Afeganistão: vítimas do conflito lotam o Hospital Regional Mirwais, enquanto os médicos se esforçam para atender todos os casos
Era para ser uma noite de celebração com dança, canto e boa comida para o jovem e dedicado agricultor Ahmadullah e seus quatro amigos, que se dirigiam a um casamento em sua vila no distrito de Zheray, em Kandahar. Mas o clima alegre rapidamente se tornou trágico quando o carro foi atingido por uma explosão que matou um dos amigos e feriu os demais.
A cena continua nebulosa na memória de Ahmadullah, mas a dor física e emocional é intensa. Deitado no leito do Hospital Regional Mirwais, em Kandahar, após uma cirurgia no abdômen, o jovem de 23 anos soluça quase sem energia: "Quando estaremos seguros? Quando a violência vai acabar?" Sua angústia é compartilhada por Zainuddin, de 11 anos, que ocupa uma cama vizinha e se recupera de ferimentos causados pela explosão de uma mina terrestre no distrito de Musa Qala, em Helmand. Um dos irmãos de Zainuddin foi morto na explosão; outro perdeu um membro.

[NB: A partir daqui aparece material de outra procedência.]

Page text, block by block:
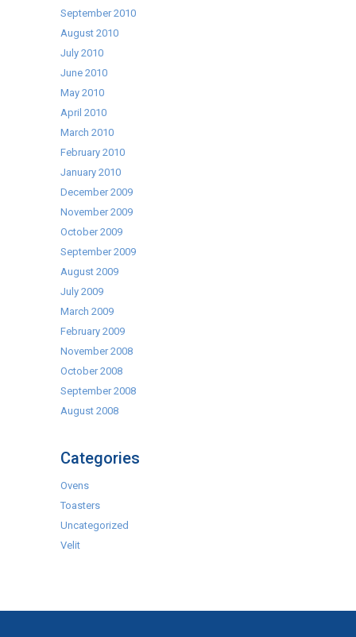
September 2010
August 2010
July 2010
June 2010
May 2010
April 2010
March 2010
February 2010
January 2010
December 2009
November 2009
October 2009
September 2009
August 2009
July 2009
March 2009
February 2009
November 2008
October 2008
September 2008
August 2008
Categories
Ovens
Toasters
Uncategorized
Velit

Todos os leitos do hospital estão ocupados, e até mesmo os corredores estão cheios de pacientes. Como Ahmadullah e Zainuddin, muitos deles foram levados às pressas ao hospital com ferimentos causados por explosões de minas terrestres ou ataques aéreos. O pai de Ahmadullah, Mohammad Nasim, diz que houve um recente aumento nos ataques e que os civis são novamente atingidos no fogo cruzado.
"As coisas estavam calmas nos últimos 10 anos, mas os bombardeios e explosões se tornaram mais comuns. E não temos nenhum outro lugar aonde ir para conseguirmos tratamento adequado. Apesar das duas horas de viagem, meu filho foi trazido aqui para que pudesse receber os cuidados necessários. Felizmente as estradas de nosso povoado até a cidade estão em boas condições. Caso contrário, a viagem teria sido muito mais longa, e não sabemos o que teria acontecido", afirma. Nasim, que tem uma grande fabmília de 22 membros, está abalado com o ataque, que poderia ter tirado também a vida de Ahmadullah. "Ele tem um filho pequeno", diz Nasim.

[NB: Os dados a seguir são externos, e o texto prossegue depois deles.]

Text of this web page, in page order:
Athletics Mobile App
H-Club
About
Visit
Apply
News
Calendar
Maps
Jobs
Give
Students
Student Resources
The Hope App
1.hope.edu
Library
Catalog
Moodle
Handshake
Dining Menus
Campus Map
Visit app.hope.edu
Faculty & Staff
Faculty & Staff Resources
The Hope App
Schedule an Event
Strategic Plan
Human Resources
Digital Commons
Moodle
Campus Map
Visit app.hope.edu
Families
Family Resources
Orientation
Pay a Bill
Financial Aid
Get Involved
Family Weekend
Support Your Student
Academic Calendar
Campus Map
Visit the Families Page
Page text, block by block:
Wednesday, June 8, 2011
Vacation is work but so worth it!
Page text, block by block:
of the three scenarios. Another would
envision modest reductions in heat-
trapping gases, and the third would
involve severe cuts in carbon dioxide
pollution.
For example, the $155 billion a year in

O Dr. Qudratullah Hakimi, chefe do Departamento de Cirurgia do hospital, diz que enquanto mundo combate a pandemia de Covid-19, a equipe do Mirwais está mais ocupada tratando os ferimentos de guerra. "Realizamos em média 10 operações por dia, a maioria para tratar ferimentos causados pelo atual conflito. Casos de acidente também são comuns", diz ele.
Funcionário do hospital Mirwais há 11 anos, o Dr. Hakimi fala sobre como os anos de conflito afetaram o sistema de saúde do Afeganistão. "Devido à falta de estabelecimentos de saúde na zona sul do país, os pacientes são trazidos para cá de toda a região, incluindo de muitos povoados remotos nas províncias vizinhas. No entanto, por causa da distância, da escassez de transporte e das más condições da malha rodoviária, quase 50% dos pacientes não conseguem chegar aqui a tempo e morrem de hemorragia. Ou seu estado se torna muito pior do que estaria se eles tivessem recebido primeiros socorros de forma adequada e oportuna", afirma o médico, lembrando que mulheres e crianças constituem o maior número de pacientes.

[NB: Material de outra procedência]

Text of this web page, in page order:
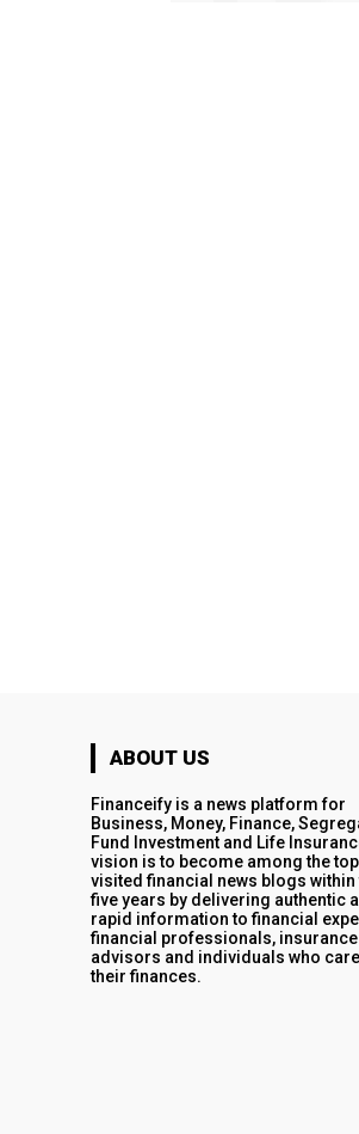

Mas devido à distância, ao mau transporte e às más redes rodoviárias, quase 50% dos pacientes não conseguem nos alcançar a tempo e morrem devido a sangramento excessivo ou seu estado se torna muito pior do que seria se pudessem obter primeiros socorros adequados e oportunos, diz ele, acrescentando que mulheres e crianças constituem o maior número de pacientes.
O Dr. Hakimi, único profissional que realiza cirurgias plásticas no hospital, também conta que muitos pacientes devem aguardar porque não há suficientes mesas cirúrgicas ou instalações para cirurgias plásticas. "Pacientes com deformidades físicas ou aqueles que foram submetidos a cirurgia geral por ferimentos requerem cirurgia plástica. Dedicamos dois dias por semana a esses procedimentos, mas isso não é suficiente para todos os casos que chegam", afirma.
Enquanto os profissionais de saúde passam de um leito a outro nas alas lotadas do hospital Mirwais, a pergunta de Ahmadullah paira pesadamente no ar. "Quando as coisas vão mudar?"